TASK PROMPT =>
Below are records with pictures. Reproduce exactly the lines from the line with "The page's text" to the line with "Buy 2+Save 2%", inclusive, and leave each picture out.

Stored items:
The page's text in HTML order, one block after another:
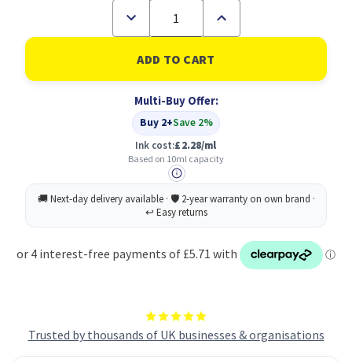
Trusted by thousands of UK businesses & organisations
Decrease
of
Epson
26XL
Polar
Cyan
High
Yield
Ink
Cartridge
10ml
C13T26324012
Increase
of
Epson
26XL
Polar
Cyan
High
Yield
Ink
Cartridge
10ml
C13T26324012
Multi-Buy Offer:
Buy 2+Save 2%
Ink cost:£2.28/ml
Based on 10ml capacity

--

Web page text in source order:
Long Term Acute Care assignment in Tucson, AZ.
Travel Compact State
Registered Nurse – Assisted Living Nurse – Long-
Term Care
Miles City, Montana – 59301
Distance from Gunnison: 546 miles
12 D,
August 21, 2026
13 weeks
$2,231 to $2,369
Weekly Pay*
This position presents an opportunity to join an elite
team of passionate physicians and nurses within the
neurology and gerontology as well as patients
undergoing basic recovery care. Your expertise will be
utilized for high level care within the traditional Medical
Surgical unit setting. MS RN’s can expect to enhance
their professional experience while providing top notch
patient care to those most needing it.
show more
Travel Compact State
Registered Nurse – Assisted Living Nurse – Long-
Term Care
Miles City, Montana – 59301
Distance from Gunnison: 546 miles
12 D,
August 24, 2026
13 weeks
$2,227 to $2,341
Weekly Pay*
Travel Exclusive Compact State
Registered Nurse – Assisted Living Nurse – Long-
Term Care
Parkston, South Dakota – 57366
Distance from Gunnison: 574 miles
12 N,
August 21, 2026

ANSWER BOX =>
The page's text in HTML order, one block after another:
Trusted by thousands of UK businesses & organisations
Decrease
of
Epson
26XL
Polar
Cyan
High
Yield
Ink
Cartridge
10ml
C13T26324012
Increase
of
Epson
26XL
Polar
Cyan
High
Yield
Ink
Cartridge
10ml
C13T26324012
Multi-Buy Offer:
Buy 2+Save 2%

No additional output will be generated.